The log-marginal likelihood estimates here are very close to those obtained under the stepping stones method. However, note we used n = 32 points to converge to the same result as with stepping stones. Thus, the stepping stones method appears more efficient. Note the S.E. only gives you an idea of the precision, not the accuracy, of the estimate. It is possible to obtain very precise estimates of the marginal likelihood (the S.E. is very small) that are biased (i.e. the estimate is far from the true value). This is due to the discretisation bias in the calculation of the ‘thermodynamic’ integral (see Lartillot and Philippe 2006, and Xie et al. 2011). This will occur especially if n is small. Try n = 1 (which performs very poorly).

Other applications of Bayes factors in MCMCTree

The strategy used here to select for a relaxed-clock model can also be used to select for the tree topology or the substitution model.

Say you have 3 competing tree topologies, and you want to calculate the posterior probability of each. You can prepare 3 Newick files with the different topologies, and create 3 directories, into which you will run the three separate marginal likelihood calculations. In this case you would prepare 3 mcmctree.ctl templates, with the same parameters for all analyses, except for the treefile variable, which you would edit to point to the appropriate tree topology. The rest of the procedure is then exactly the same as when selecting for the relaxed-clock model.

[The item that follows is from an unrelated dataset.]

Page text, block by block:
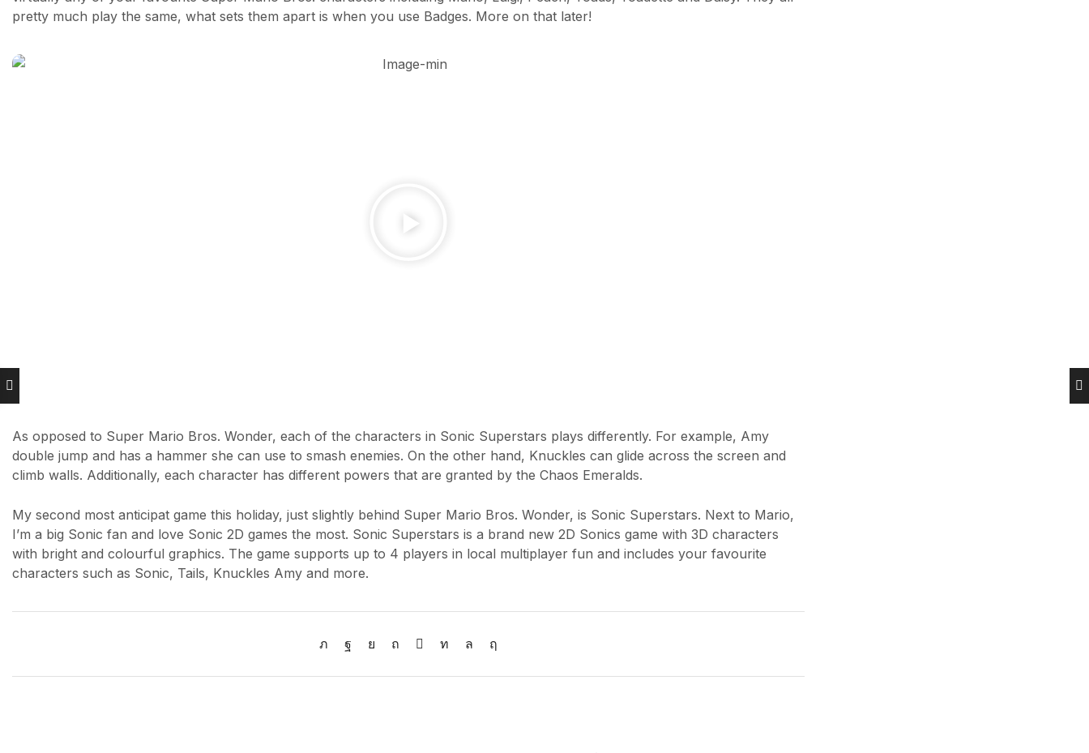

A similar approach can be used to select for a substitution model. Say you want to compare HKY85 vs. HKY85+Gamma. In this case you would have two mcmctree.ctl templates, differing only in the alpha variable in the template (alpha=0 for no Gamma model, and, say alpha = 0.5 to activate the gamma model). The rest follows as above.

Finally, the mcmc3r package can also be used to prepare bpp.ctl files to calculate Bayes factors and model probabilities for species delimitation with BPP (Rannala and Yang, 2017). The procedure for this is essentially the same as the one used here with MCMCTree.

References

dos Reis et al. (2016) Bayesian molecular clock dating of species divergences in the genomics era. Nature Reviews Genetics, 17: 71–80.
dos Reis et al. (2017) Using phylogenomic data to explore the effects of relaxed clocks and calibration strategies on divergence time estimation: Primates as a test case. bioRxiv.
Lartillot and Philippe 2006. Computing Bayes factors using thermodynamic integration. Systematic Biology, 55: 195–207.
Lepage et al. (2007) A general comparison of relaxed molecular clock models. Molecular Biology and Evolution, 24: 2669–2680.
Politis and Romano (1994) The stationary boostrap. Journal of the American Statistical Association, 89: 1303-1313.
Rannala and Yang (2007) Inferring speciation times under an episodic molecular clock. Systematic Biology, 56: 453–466.
Rannala and Yang (2017) Efficient Bayesian species tree inference under the multispecies coalescent. Systematic Biology, 66: 823–842.
Xie et al. (2011) Improving marginal likelihood estimation for Bayesian phylogenetic model selection. Systematic Biology, 60: 150–160.
Yang (2014) Molecular Evolution: A Statistical Approach. Oxford University Press.